> **TASK INSTRUCTIONS**
The reply is to be the lines from the one with "The gradient of the" through the last line of the records below, each retyped exactly, with pictures left out.

> **Records from a data source**
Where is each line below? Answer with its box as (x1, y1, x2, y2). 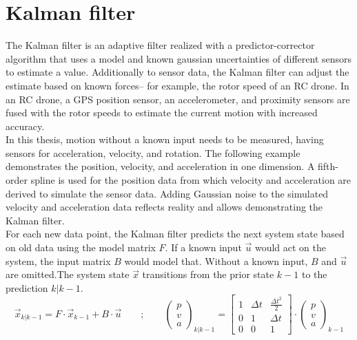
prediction (6, 280, 48, 295)
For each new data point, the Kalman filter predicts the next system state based (6, 226, 345, 241)
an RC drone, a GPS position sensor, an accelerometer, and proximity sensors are (6, 92, 350, 106)
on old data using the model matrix (6, 240, 156, 255)
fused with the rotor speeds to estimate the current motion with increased (6, 105, 318, 120)
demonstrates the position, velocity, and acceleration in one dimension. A (6, 159, 315, 173)
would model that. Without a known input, (124, 253, 308, 268)
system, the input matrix (6, 253, 111, 268)
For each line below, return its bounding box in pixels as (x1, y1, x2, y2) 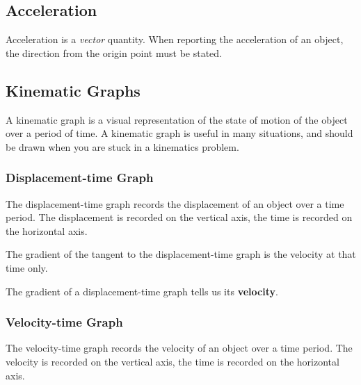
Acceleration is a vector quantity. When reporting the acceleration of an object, (6, 32, 344, 47)
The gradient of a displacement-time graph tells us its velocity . (6, 284, 278, 298)
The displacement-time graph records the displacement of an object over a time (6, 196, 344, 211)
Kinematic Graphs (6, 79, 141, 101)
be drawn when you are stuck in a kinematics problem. (6, 139, 239, 154)
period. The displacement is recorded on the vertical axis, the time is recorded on (6, 210, 353, 224)
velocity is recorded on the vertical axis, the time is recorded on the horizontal (6, 354, 339, 368)
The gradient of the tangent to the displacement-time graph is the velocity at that (6, 247, 356, 261)
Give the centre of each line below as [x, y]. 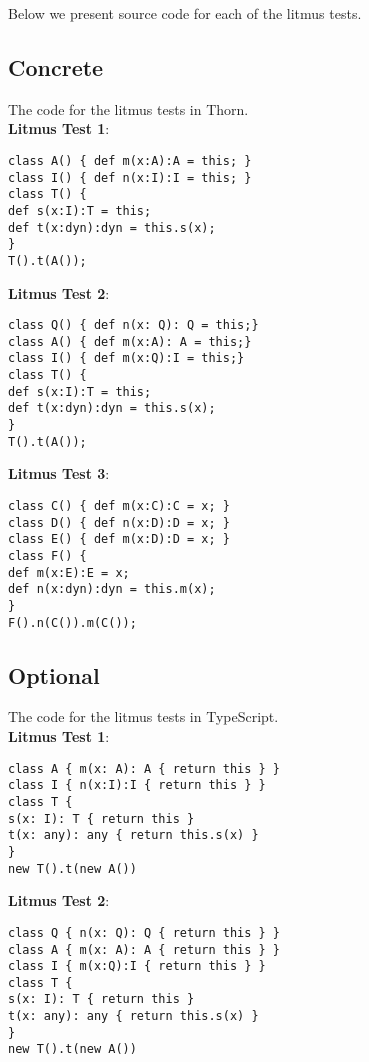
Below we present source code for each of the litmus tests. [185, 13]
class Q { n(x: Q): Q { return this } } [144, 932]
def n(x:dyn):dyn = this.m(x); [112, 589]
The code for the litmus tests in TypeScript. [143, 716]
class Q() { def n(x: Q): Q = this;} [133, 325]
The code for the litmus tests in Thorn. [128, 108]
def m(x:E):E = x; [69, 572]
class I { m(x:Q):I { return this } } [137, 966]

> **RESULT OF THE TASK**
The gradient of the tangent to the displacement-time graph is the velocity at that (6, 247, 356, 261)
Give the centre of each line below as [x, y]. 
Below we present source code for each of the litmus tests. [185, 13]
class Q { n(x: Q): Q { return this } } [144, 932]
def n(x:dyn):dyn = this.m(x); [112, 589]
The code for the litmus tests in TypeScript. [143, 716]
class Q() { def n(x: Q): Q = this;} [133, 325]
The code for the litmus tests in Thorn. [128, 108]
def m(x:E):E = x; [69, 572]
class I { m(x:Q):I { return this } } [137, 966]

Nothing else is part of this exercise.